*** Begin section ***

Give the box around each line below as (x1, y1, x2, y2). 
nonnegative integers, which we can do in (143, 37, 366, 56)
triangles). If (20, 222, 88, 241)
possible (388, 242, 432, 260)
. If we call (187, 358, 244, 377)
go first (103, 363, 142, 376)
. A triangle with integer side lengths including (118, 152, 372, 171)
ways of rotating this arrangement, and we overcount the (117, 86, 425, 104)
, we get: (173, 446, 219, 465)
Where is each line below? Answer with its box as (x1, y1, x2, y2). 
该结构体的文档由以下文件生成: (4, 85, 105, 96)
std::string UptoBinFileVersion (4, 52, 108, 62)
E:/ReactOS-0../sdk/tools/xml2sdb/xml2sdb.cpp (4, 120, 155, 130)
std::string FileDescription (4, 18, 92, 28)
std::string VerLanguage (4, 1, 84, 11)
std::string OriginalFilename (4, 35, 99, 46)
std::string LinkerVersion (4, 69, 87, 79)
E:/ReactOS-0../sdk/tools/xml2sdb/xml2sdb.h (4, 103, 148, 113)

*** End section ***
*** Begin section ***

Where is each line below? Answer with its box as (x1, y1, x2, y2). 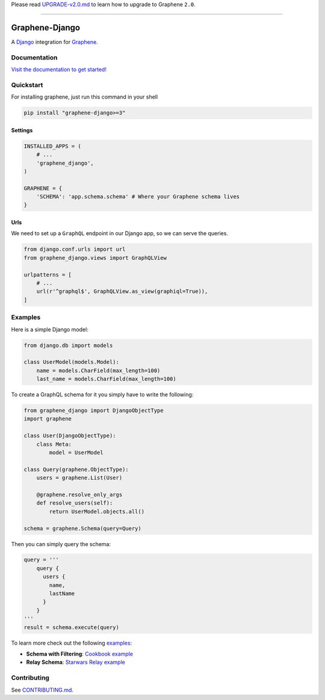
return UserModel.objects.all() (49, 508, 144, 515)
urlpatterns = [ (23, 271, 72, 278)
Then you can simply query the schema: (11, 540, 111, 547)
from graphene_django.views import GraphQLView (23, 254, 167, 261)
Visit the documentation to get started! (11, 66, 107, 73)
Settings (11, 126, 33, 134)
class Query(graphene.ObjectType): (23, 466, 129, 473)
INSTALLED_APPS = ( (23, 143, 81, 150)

*** End section ***

**TASK OBJECTIVE**
Among the entries above, find the line with "std::string UptoBinFileVersion (4, 52, 108, 62)" and the line with "std::string OriginalFilename (4, 35, 99, 46)"; give again exactly these two lines and all lines between them.

**ANSWER**
std::string UptoBinFileVersion (4, 52, 108, 62)
E:/ReactOS-0../sdk/tools/xml2sdb/xml2sdb.cpp (4, 120, 155, 130)
std::string FileDescription (4, 18, 92, 28)
std::string VerLanguage (4, 1, 84, 11)
std::string OriginalFilename (4, 35, 99, 46)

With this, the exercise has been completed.